AIM OF THE TASK:
What you give back must match the data exactly, minus the pictures.

BEGIN INPUT

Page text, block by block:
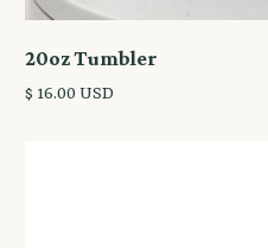
20oz Tumbler
$ 16.00 USD
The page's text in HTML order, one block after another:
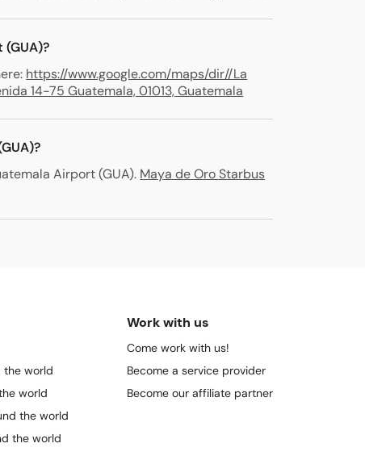
https://www.google.com/maps/dir//La
14-75 Guatemala, 01013, Guatemala
Airport (GUA). Maya de Oro Starbus
the world
world
the world
the world
Work with us
Come work with us!
Become a service provider
Become our affiliate partner

END INPUT

WRITTEN REPLY:
Page text, block by block:
20oz Tumbler
$ 16.00 USD
The page's text in HTML order, one block after another:
https://www.google.com/maps/dir//La
14-75 Guatemala, 01013, Guatemala
Airport (GUA). Maya de Oro Starbus
the world
world
the world
the world
Work with us
Come work with us!
Become a service provider
Become our affiliate partner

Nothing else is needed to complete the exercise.